╭─ Given information

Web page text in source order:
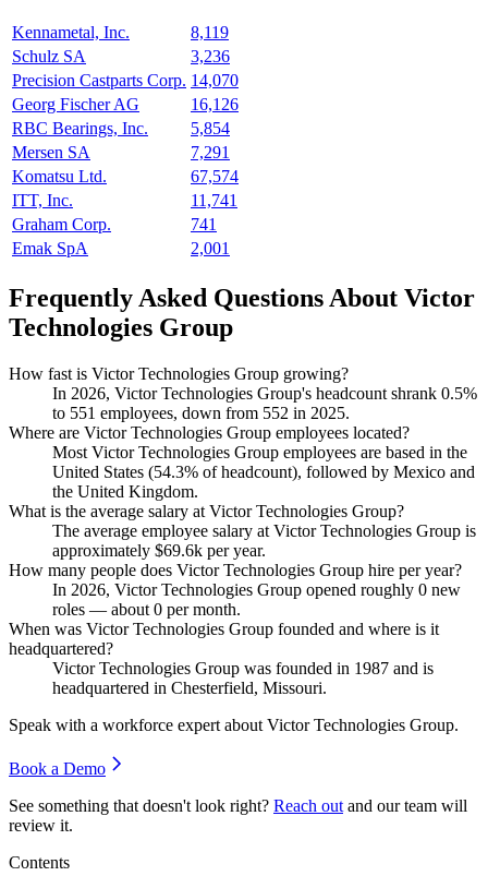
Kennametal, Inc.
8,119
Schulz SA
3,236
Precision Castparts Corp. 14,070
Georg Fischer AG
16,126
RBC Bearings, Inc.
5,854
Mersen SA
7,291
Komatsu Ltd.
67,574
ITT, Inc.
11,741
Graham Corp.
741
Emak SpA
2,001
Frequently Asked Questions About Victor
Technologies Group
How fast is Victor Technologies Group growing?
In 2026, Victor Technologies Group's headcount shrank 0.5%
to 551 employees, down from 552 in 2025.
Where are Victor Technologies Group employees located?
Most Victor Technologies Group employees are based in the
United States (54.3% of headcount), followed by Mexico and
the United Kingdom.
What is the average salary at Victor Technologies Group?
The average employee salary at Victor Technologies Group is
approximately $69.6k per year.
How many people does Victor Technologies Group hire per year?
In 2026, Victor Technologies Group opened roughly 0 new
roles — about 0 per month.
When was Victor Technologies Group founded and where is it
headquartered?
Victor Technologies Group was founded in 1987 and is
headquartered in Chesterfield, Missouri.
Speak with a workforce expert about Victor Technologies Group.
Book a Demo
See something that doesn't look right? Reach out and our team will
review it.
Contents
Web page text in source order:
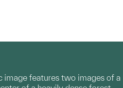
image features two images of a
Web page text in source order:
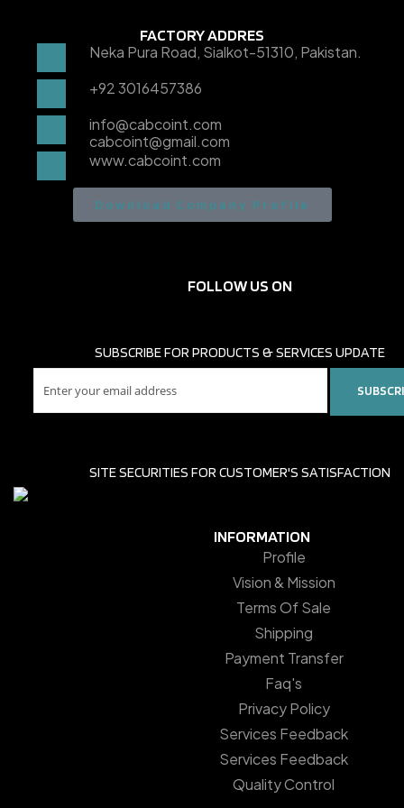
FACTORY ADDRES
Neka Pura Road, Sialkot-51310, Pakistan.
+92 3016457386
info@cabcoint.com
cabcoint@gmail.com
www.cabcoint.com
Download Company Profile
FOLLOW US ON
SUBSCRIBE FOR PRODUCTS & SERVICES UPDATE
SITE SECURITIES FOR CUSTOMER'S SATISFACTION
INFORMATION
Profile
Vision & Mission
Terms Of Sale
Shipping
Payment Transfer
Faq's
Privacy Policy
Services Feedback
Services Feedback
Quality Control
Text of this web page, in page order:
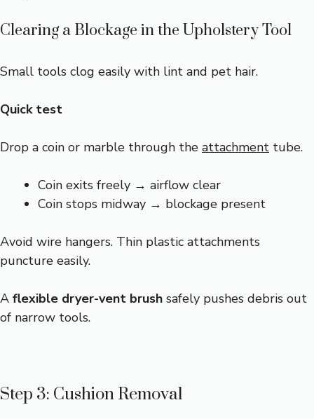
Clearing a Blockage in the Upholstery Tool
Small tools clog easily with lint and pet hair.
Quick test
Drop a coin or marble through the attachment tube.
Coin exits freely → airflow clear
Coin stops midway → blockage present
Avoid wire hangers. Thin plastic attachments
puncture easily.
A flexible dryer-vent brush safely pushes debris out
of narrow tools.
Step 3: Cushion Removal
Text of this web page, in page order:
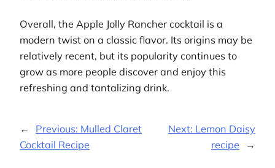
Overall, the Apple Jolly Rancher cocktail is a
modern twist on a classic flavor. Its origins may be
relatively recent, but its popularity continues to
grow as more people discover and enjoy this
refreshing and tantalizing drink.
← Previous: Mulled Claret
Cocktail Recipe
Next: Lemon Daisy
recipe
→
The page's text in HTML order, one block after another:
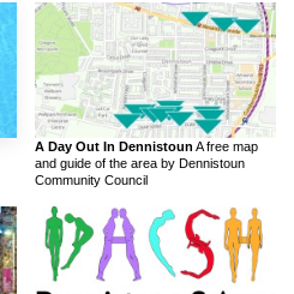
A Day Out In Dennistoun A free map
and guide of the area by Dennistoun
Community Council
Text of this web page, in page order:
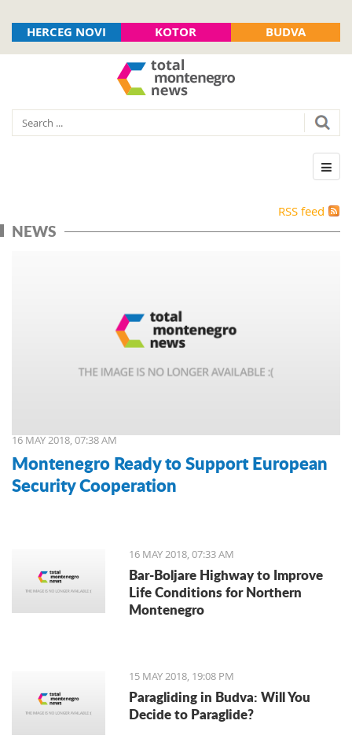
HERCEG NOVI KOTOR BUDVA
RSS feed
NEWS
16 MAY 2018, 07:38 AM
Montenegro Ready to Support European
Security Cooperation
16 MAY 2018, 07:33 AM
Bar-Boljare Highway to Improve
Life Conditions for Northern
Montenegro
15 MAY 2018, 19:08 PM
Paragliding in Budva: Will You
Decide to Paraglide?
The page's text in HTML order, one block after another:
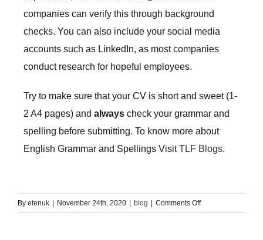
companies can verify this through background
checks. You can also include your social media
accounts such as LinkedIn, as most companies
conduct research for hopeful employees.
Try to make sure that your CV is short and sweet (1-
2 A4 pages) and always check your grammar and
spelling before submitting. To know more about
English Grammar and Spellings VisitTLF Blogs.
By etenuk November 24th, 2020 blog Comments Offon
How
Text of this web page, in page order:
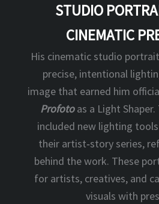
STUDIO
CINEMATIC
His cinematic studio
precise, intentional
image that earned him
Profotoas a Light
included new lighting
their artist‑story series,
behind the work. These
for artists, creatives, and
visuals with
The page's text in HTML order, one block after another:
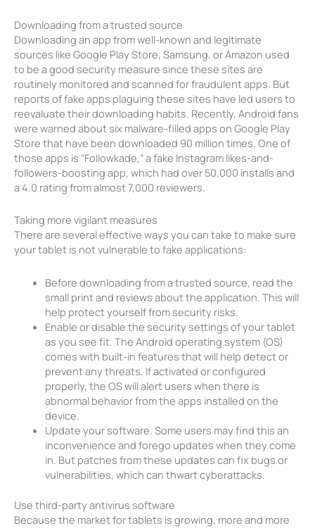
Downloading from a trusted source
Downloading an app from well-known and legitimate
sources like Google Play Store, Samsung, or Amazon used
to be a good security measure since these sites are
routinely monitored and scanned for fraudulent apps. But
reports of fake apps plaguing these sites have led users to
reevaluate their downloading habits. Recently, Android fans
were warned about six malware-filled apps on Google Play
Store that have been downloaded 90 million times. One of
those apps is “Followkade,” a fake Instagram likes-and-
followers-boosting app, which had over 50,000 installs and
a 4.0 rating from almost 7,000 reviewers.
Taking more vigilant measures
There are several effective ways you can take to make sure
your tablet is not vulnerable to fake applications:
Before downloading from a trusted source, read the
small print and reviews about the application. This will
help protect yourself from security risks.
Enable or disable the security settings of your tablet
as you see fit. The Android operating system (OS)
comes with built-in features that will help detect or
prevent any threats. If activated or configured
properly, the OS will alert users when there is
abnormal behavior from the apps installed on the
device.
Update your software. Some users may find this an
inconvenience and forego updates when they come
in. But patches from these updates can fix bugs or
vulnerabilities, which can thwart cyberattacks.
Use third-party antivirus software
Because the market for tablets is growing, more and more
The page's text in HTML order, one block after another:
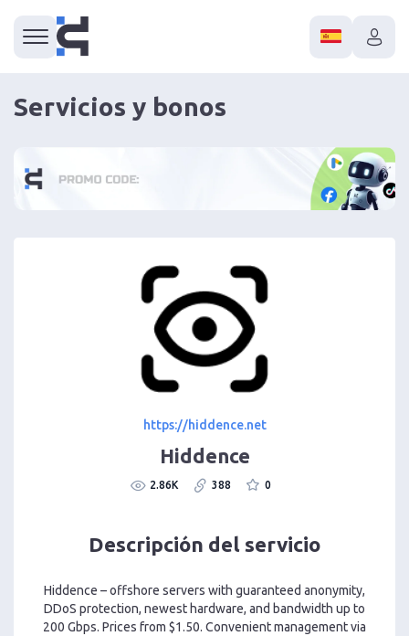
Servicios y bonos
https://hiddence.net
Hiddence
2.86K 388 0
Descripción del servicio
Hiddence – offshore servers with guaranteed anonymity,
DDoS protection, newest hardware, and bandwidth up to
200 Gbps. Prices from $1.50. Convenient management via
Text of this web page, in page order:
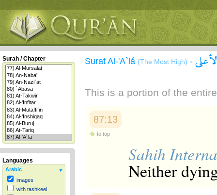
Surah / Chapter
Languages
Arabic
images
with tashkeel
Surat Al-'A`lá (The Most High) -
This is a portion of the
87:13
to top
Sahih
Neither
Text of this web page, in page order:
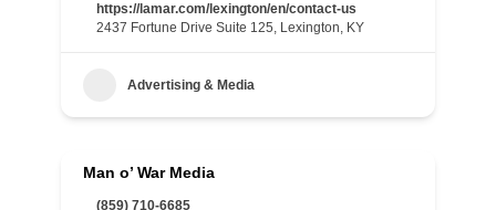
https://lamar.com/lexington/en/contact-us
2437 Fortune Drive Suite 125, Lexington, KY
Advertising & Media
Man o’ War Media
(859) 710-6685
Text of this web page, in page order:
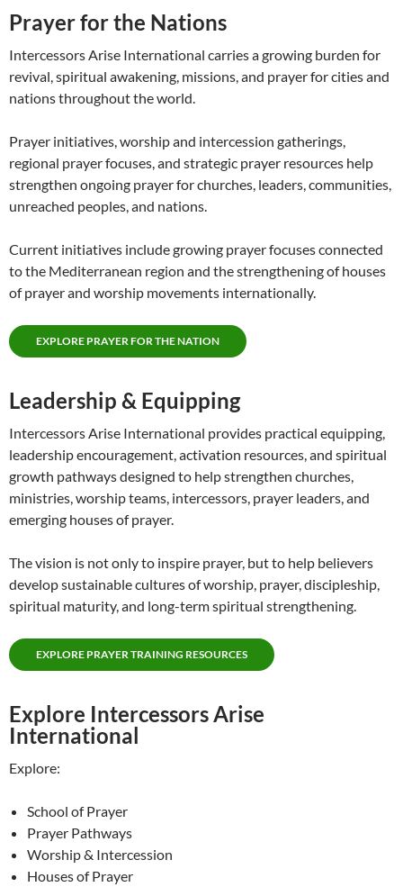
Prayer for the Nations
Intercessors Arise International carries a growing burden for
revival, spiritual awakening, missions, and prayer for cities and
nations throughout the world.
Prayer initiatives, worship and intercession gatherings,
regional prayer focuses, and strategic prayer resources help
strengthen ongoing prayer for churches, leaders, communities,
unreached peoples, and nations.
Current initiatives include growing prayer focuses connected
to the Mediterranean region and the strengthening of houses
of prayer and worship movements internationally.
EXPLORE PRAYER FOR THE NATION
Leadership & Equipping
Intercessors Arise International provides practical equipping,
leadership encouragement, activation resources, and spiritual
growth pathways designed to help strengthen churches,
ministries, worship teams, intercessors, prayer leaders, and
emerging houses of prayer.
The vision is not only to inspire prayer, but to help believers
develop sustainable cultures of worship, prayer, discipleship,
spiritual maturity, and long-term spiritual strengthening.
EXPLORE PRAYER TRAINING RESOURCES
Explore Intercessors Arise
International
Explore:
School of Prayer
Prayer Pathways
Worship & Intercession
Houses of Prayer
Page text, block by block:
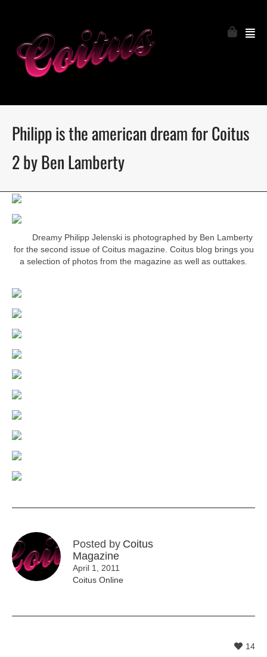
Philipp is the american dream for Coitus
2 by Ben Lamberty
Dreamy Philipp Jelenski is photographed by Ben Lamberty
for the second issue of Coitus magazine. Coitus blog brings you
a selection of photos from the magazine as well as outtakes.
Posted by Coitus
Magazine
April 1, 2011
Coitus Online
14
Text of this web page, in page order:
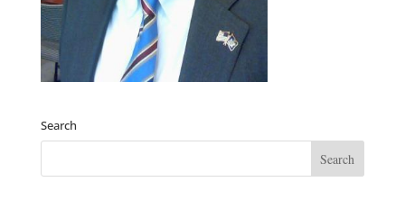
Search

╰─

## What is expected
Repeat the whole listing above word for word, but keep any picture out of it.

## Result of this task
Web page text in source order:
Kennametal, Inc.
8,119
Schulz SA
3,236
Precision Castparts Corp. 14,070
Georg Fischer AG
16,126
RBC Bearings, Inc.
5,854
Mersen SA
7,291
Komatsu Ltd.
67,574
ITT, Inc.
11,741
Graham Corp.
741
Emak SpA
2,001
Frequently Asked Questions About Victor
Technologies Group
How fast is Victor Technologies Group growing?
In 2026, Victor Technologies Group's headcount shrank 0.5%
to 551 employees, down from 552 in 2025.
Where are Victor Technologies Group employees located?
Most Victor Technologies Group employees are based in the
United States (54.3% of headcount), followed by Mexico and
the United Kingdom.
What is the average salary at Victor Technologies Group?
The average employee salary at Victor Technologies Group is
approximately $69.6k per year.
How many people does Victor Technologies Group hire per year?
In 2026, Victor Technologies Group opened roughly 0 new
roles — about 0 per month.
When was Victor Technologies Group founded and where is it
headquartered?
Victor Technologies Group was founded in 1987 and is
headquartered in Chesterfield, Missouri.
Speak with a workforce expert about Victor Technologies Group.
Book a Demo
See something that doesn't look right? Reach out and our team will
review it.
Contents
Web page text in source order:
image features two images of a
Web page text in source order:
FACTORY ADDRES
Neka Pura Road, Sialkot-51310, Pakistan.
+92 3016457386
info@cabcoint.com
cabcoint@gmail.com
www.cabcoint.com
Download Company Profile
FOLLOW US ON
SUBSCRIBE FOR PRODUCTS & SERVICES UPDATE
SITE SECURITIES FOR CUSTOMER'S SATISFACTION
INFORMATION
Profile
Vision & Mission
Terms Of Sale
Shipping
Payment Transfer
Faq's
Privacy Policy
Services Feedback
Services Feedback
Quality Control
Text of this web page, in page order:
Clearing a Blockage in the Upholstery Tool
Small tools clog easily with lint and pet hair.
Quick test
Drop a coin or marble through the attachment tube.
Coin exits freely → airflow clear
Coin stops midway → blockage present
Avoid wire hangers. Thin plastic attachments
puncture easily.
A flexible dryer-vent brush safely pushes debris out
of narrow tools.
Step 3: Cushion Removal
Text of this web page, in page order:
Overall, the Apple Jolly Rancher cocktail is a
modern twist on a classic flavor. Its origins may be
relatively recent, but its popularity continues to
grow as more people discover and enjoy this
refreshing and tantalizing drink.
← Previous: Mulled Claret
Cocktail Recipe
Next: Lemon Daisy
recipe
→
The page's text in HTML order, one block after another:
A Day Out In Dennistoun A free map
and guide of the area by Dennistoun
Community Council
Text of this web page, in page order:
HERCEG NOVI KOTOR BUDVA
RSS feed
NEWS
16 MAY 2018, 07:38 AM
Montenegro Ready to Support European
Security Cooperation
16 MAY 2018, 07:33 AM
Bar-Boljare Highway to Improve
Life Conditions for Northern
Montenegro
15 MAY 2018, 19:08 PM
Paragliding in Budva: Will You
Decide to Paraglide?
The page's text in HTML order, one block after another:
companies can verify this through background
checks. You can also include your social media
accounts such as LinkedIn, as most companies
conduct research for hopeful employees.
Try to make sure that your CV is short and sweet (1-
2 A4 pages) and always check your grammar and
spelling before submitting. To know more about
English Grammar and Spellings VisitTLF Blogs.
By etenuk November 24th, 2020 blog Comments Offon
How
Text of this web page, in page order:
STUDIO
CINEMATIC
His cinematic studio
precise, intentional
image that earned him
Profotoas a Light
included new lighting
their artist‑story series,
behind the work. These
for artists, creatives, and
visuals with
The page's text in HTML order, one block after another:
Downloading from a trusted source
Downloading an app from well-known and legitimate
sources like Google Play Store, Samsung, or Amazon used
to be a good security measure since these sites are
routinely monitored and scanned for fraudulent apps. But
reports of fake apps plaguing these sites have led users to
reevaluate their downloading habits. Recently, Android fans
were warned about six malware-filled apps on Google Play
Store that have been downloaded 90 million times. One of
those apps is “Followkade,” a fake Instagram likes-and-
followers-boosting app, which had over 50,000 installs and
a 4.0 rating from almost 7,000 reviewers.
Taking more vigilant measures
There are several effective ways you can take to make sure
your tablet is not vulnerable to fake applications:
Before downloading from a trusted source, read the
small print and reviews about the application. This will
help protect yourself from security risks.
Enable or disable the security settings of your tablet
as you see fit. The Android operating system (OS)
comes with built-in features that will help detect or
prevent any threats. If activated or configured
properly, the OS will alert users when there is
abnormal behavior from the apps installed on the
device.
Update your software. Some users may find this an
inconvenience and forego updates when they come
in. But patches from these updates can fix bugs or
vulnerabilities, which can thwart cyberattacks.
Use third-party antivirus software
Because the market for tablets is growing, more and more
The page's text in HTML order, one block after another:
Servicios y bonos
https://hiddence.net
Hiddence
2.86K 388 0
Descripción del servicio
Hiddence – offshore servers with guaranteed anonymity,
DDoS protection, newest hardware, and bandwidth up to
200 Gbps. Prices from $1.50. Convenient management via
Text of this web page, in page order:
Surah / Chapter
Languages
Arabic
images
with tashkeel
Surat Al-'A`lá (The Most High) -
This is a portion of the
87:13
to top
Sahih
Neither
Text of this web page, in page order:
https://lamar.com/lexington/en/contact-us
2437 Fortune Drive Suite 125, Lexington, KY
Advertising & Media
Man o’ War Media
(859) 710-6685
Text of this web page, in page order:
Prayer for the Nations
Intercessors Arise International carries a growing burden for
revival, spiritual awakening, missions, and prayer for cities and
nations throughout the world.
Prayer initiatives, worship and intercession gatherings,
regional prayer focuses, and strategic prayer resources help
strengthen ongoing prayer for churches, leaders, communities,
unreached peoples, and nations.
Current initiatives include growing prayer focuses connected
to the Mediterranean region and the strengthening of houses
of prayer and worship movements internationally.
EXPLORE PRAYER FOR THE NATION
Leadership & Equipping
Intercessors Arise International provides practical equipping,
leadership encouragement, activation resources, and spiritual
growth pathways designed to help strengthen churches,
ministries, worship teams, intercessors, prayer leaders, and
emerging houses of prayer.
The vision is not only to inspire prayer, but to help believers
develop sustainable cultures of worship, prayer, discipleship,
spiritual maturity, and long-term spiritual strengthening.
EXPLORE PRAYER TRAINING RESOURCES
Explore Intercessors Arise
International
Explore:
School of Prayer
Prayer Pathways
Worship & Intercession
Houses of Prayer
Page text, block by block:
Philipp is the american dream for Coitus
2 by Ben Lamberty
Dreamy Philipp Jelenski is photographed by Ben Lamberty
for the second issue of Coitus magazine. Coitus blog brings you
a selection of photos from the magazine as well as outtakes.
Posted by Coitus
Magazine
April 1, 2011
Coitus Online
14
Text of this web page, in page order:
Search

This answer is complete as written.